I will take good care of these for you and we will enjoy them as you wish. I will make sure we hoist a couple :al in your honor and :w a few with you in our thoughts. I wish you a speedy recovery and when you are feeling better and can make it down here, we are going to herf AGAIN!!!!!

Ron


----------



## altbier (Feb 20, 2005)

as ron said, speedy recovery bro! when you can drink beer again, what will be your choice libation? it is time for me to start brewing again!


----------



## bruceolee (Jun 26, 2005)

altbier said:


> as ron said, speedy recovery bro! when you can drink beer again, what will be your choice libation? it is time for me to start brewing again!


It's the curse of pancreatitis bro. Once you get it, even if it wasn't alcohol related (which mine was not) you can never drink again. I'm stuck in the land of sobriety for the rest of my life. It's okay though. I've drank enough in my life to know that Tequila is the devil ("dude, there's only a little left. LET'S FINISH THE BOTTLE!!!!!" u ) Rum and I had a good run. Beer? I hardly knew ye. Vodka? A dirty liar that the cops CAN really smell on you. Honorable mention to gin and a BIG THANK YOU to fine wine. It was fun while it lasted but now at least I can truly enjoy my Saturday mornings. Cigars are now my drug of choice. Either way though I'm okay with it. I'm just glad to be alive at this point, and hopefully after tuesday I'll be able to enjoy some fine foods again as well. You guys have a great time and enjoy those smokes. I'll be there in spirit.


----------



## Neuromancer (Sep 7, 2005)

Ron1YY said:


> ...I think we'll probably kick it off around 2 or so. Haven't confirmed with Vic or Andrew but they open at 10. The address for LJ's is:
> 
> 10221 Southern Blvd
> Royal Palm Beach, FL 33411-4337
> (561) 790-1356


Now I know the where, but what about the wives/GF's question, as having never attended a herf, I haven't the vaguest idea of what goes......and if you're starting at 2PM how long do these usually go? I guess I thought this was gonna be a night event...


----------



## ATLHARP (May 3, 2005)

Neuromancer said:


> Now I know the where, but what about the wives/GF's question, as having never attended a herf, I haven't the vaguest idea of what goes......and if you're starting at 2PM how long do these usually go? I guess I thought this was gonna be a night event...

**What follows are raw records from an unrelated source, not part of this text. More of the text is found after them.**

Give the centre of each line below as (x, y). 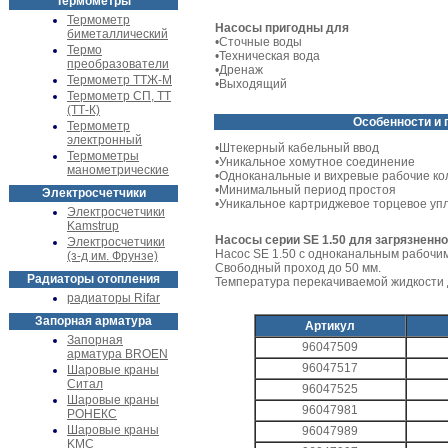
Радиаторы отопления (93, 279)
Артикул (330, 326)
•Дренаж (239, 70)
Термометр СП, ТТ (119, 96)
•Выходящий (251, 84)
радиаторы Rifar (113, 298)
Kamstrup (93, 226)
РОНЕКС (92, 414)
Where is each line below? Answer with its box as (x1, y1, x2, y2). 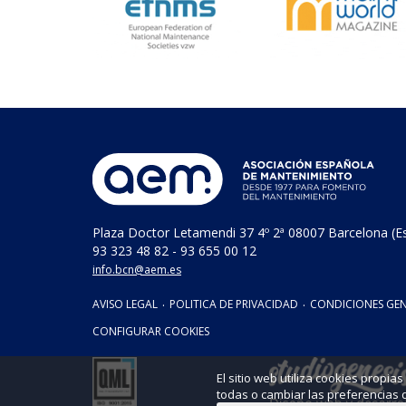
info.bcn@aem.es (92, 261, 181, 277)
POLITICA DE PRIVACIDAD (169, 295, 298, 312)
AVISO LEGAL (92, 295, 158, 312)
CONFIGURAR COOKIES (92, 323, 209, 339)
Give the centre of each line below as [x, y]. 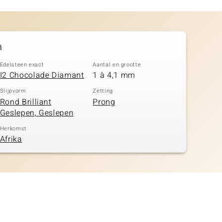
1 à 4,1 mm [114, 76]
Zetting [103, 91]
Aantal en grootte [117, 64]
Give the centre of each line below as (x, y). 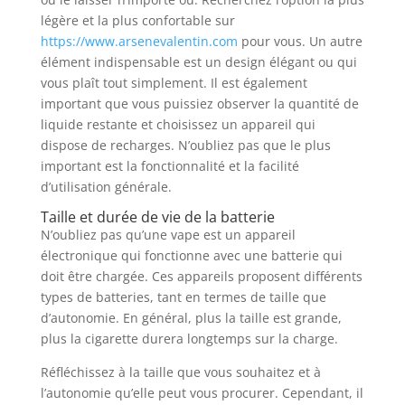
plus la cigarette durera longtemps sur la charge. (189, 338)
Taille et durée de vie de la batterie (157, 217)
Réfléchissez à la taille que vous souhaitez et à (180, 372)
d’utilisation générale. (106, 186)
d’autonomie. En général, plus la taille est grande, (191, 317)
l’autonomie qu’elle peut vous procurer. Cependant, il (202, 392)
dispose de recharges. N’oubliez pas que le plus (185, 145)
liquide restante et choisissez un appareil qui (178, 124)

 Well, let me just say this about the Herf. We open at 10am and close at 8pm. I will personally be herfing all day! Anyway, during our store hours we are open to smoke cigars and have a good time (yes and make money). The best advice is just show up (last time it started around 1pm) and hang out as long as you want (or as long as the girlfriend or wife can stand it). I usually open up on Saturdays and Vic rolls in a little bit later. It's low stress and you don't even need your tux..........Come on out and have fun! :w

ATL


----------



## Ron1YY (Mar 3, 2005)

Ok, let's go for a head count. I received an e-mail from Knuckles and he said he will be there. Also got an e-mail from Jacob, Said he is going to try and make it. I will be there....How about YOU!!!!!!

Ron


----------



## Neuromancer (Sep 7, 2005)

Barring any unforseen circumstances, I should be able to be there for at least some time in the afternoon...


----------



## altbier (Feb 20, 2005)

I fly in on Thursday. So if anyone wants to hang or vist some tobacco places Friday through monday with me, let me know.

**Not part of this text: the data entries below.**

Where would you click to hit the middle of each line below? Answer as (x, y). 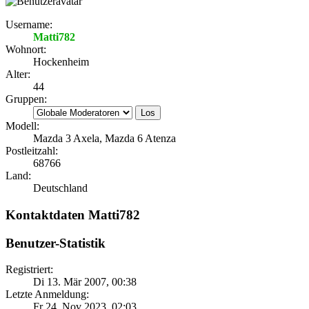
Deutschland (60, 188)
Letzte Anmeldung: (47, 295)
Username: (29, 25)
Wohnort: (26, 50)
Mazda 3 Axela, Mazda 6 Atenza (104, 139)
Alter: (18, 74)
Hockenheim (61, 62)
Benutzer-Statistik (56, 243)

I think Ron and I are hitting TW at some point. I just need to scout out a few places and do a few meetings in the mornings, but the rest of my time is free. I'll be staying in Boca. Anyone want to get together Friday night for dinner at Gatsby's?

cheers!


----------



## cbw2647 (May 23, 2005)

TW? what are the dates again?


----------



## altbier (Feb 20, 2005)

I'll be in town next Thursday through Tuesday evening.


----------



## madurofan (Sep 8, 2005)

I'll be at LJ's on Saturday. I can get out to play on Sunday. Not sure who'll be open up there.


----------



## cbw2647 (May 23, 2005)

madurofan said:


> I'll be at LJ's on Saturday. I can get out to play on Sunday. Not sure who'll be open up there.


TW?


----------



## altbier (Feb 20, 2005)

madurofan said:


> I'll be at LJ's on Saturday. I can get out to play on Sunday. Not sure who'll be open up there.


maybe we can do an end of summer bbq at my friends house on sunday.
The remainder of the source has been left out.